Am 9. Maerz haben die sudanesische Regierung und die SPLM/A einen
Aufbau- und Entwicklungsplan ueber nachhaltigen Frieden, Entwicklung und
Armutsbeseitigung veroeffentlicht. Dieser Plan basiert auf den
Ergebnissen der Gemeinsamen Bewertungsmission der UNO und der Weltbank,
die 7,8 Milliarden USD fuer die Finanzierung der ersten Stufe eines
Aufbau- und Entwicklungsplans fuer den Sudan nach dem Krieg veranschlagt
hat. Nach diesem Plan soll die internationale Gemeinschaft ersucht
werden, circa ein Drittel der insgesamt benoetigten Mittel
bereitzustellen. Die sudanesischen Verhandlungsparteien gaben an, dass
der groesste Teil des Eigenbeitrags aus inlaendischen Erdoelertraegen
stammen wird, aber einige leitende Vertreter des Suedens lehnten diesen
Vorschlag ab.

"Die Gelder koennen nicht nur aus den Erdoelgewinnen kommen, weil unsere
Beduerfnisse groesser sind als das, was das Oel hergibt", erklaert Kauc
Nak, Leiter des Bezirks Rumbek.

Laut Verwaltungskreisen des Suedens gibt es eine akute Knappheit an
Medikamenten, Wasser und Nahrungsmitteln. Die Lage in den Schulen sei
prekaer, da die SchuelerInnen jetzt, wo Frieden ist, aller Voraussicht
nach wieder in Scharen zur Schule gehen werden.

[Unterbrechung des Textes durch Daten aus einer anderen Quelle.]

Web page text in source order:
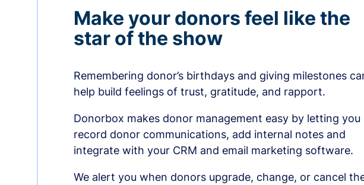
Make your donors feel like the
star of the show
Remembering donor’s birthdays and giving milestones
help build feelings of trust, gratitude, and rapport.
Donorbox makes donor management easy by letting you
record donor communications, add internal notes and
integrate with your CRM and email marketing software.
We alert you when donors upgrade, change, or cancel

Sind Schulen unter Baeumen die beste Loesung?

"Das Gute ist, dass diese Schulen unter Baeumen sind, daher koennen sie
moeglichst viele Kinder aufnehmen." Aber "ist das wirklich das Beste?",
fragt Nak.

Muyek Makoi, Lehrer an der weiterfuehrenden Schule in Rumbek, macht sich
dazu seine eigenen Gedanken. "Hier ist es normalerweise sehr windig und
Sie werden sich vorstellen koennen, wie sehr die Kinder darunter
leiden", sagt er.

Nak wird kategorisch: der Suedsudan koenne ueber Entwicklung nicht
einmal reden, bevor er nicht die dringendsten Beduerfnisse der Menschen
erfuellt habe. "Hier geht es um die Bereitstellung des Notwendigsten.
Uns fehlt es an allem. Da kann ich mir nicht vorstellen, dass
irgendjemand beschliessen wuerde, Krieg zu fuehren", meint er.

Nach Angaben der Kommunalverwaltung ist jeder dritte Fall, der im
Krankenhaus in Rumbek wegen Verletzungen behandelt wird, auf
gewalttaetige Auseinandersetzungen um Wasser zurueckzufuehren.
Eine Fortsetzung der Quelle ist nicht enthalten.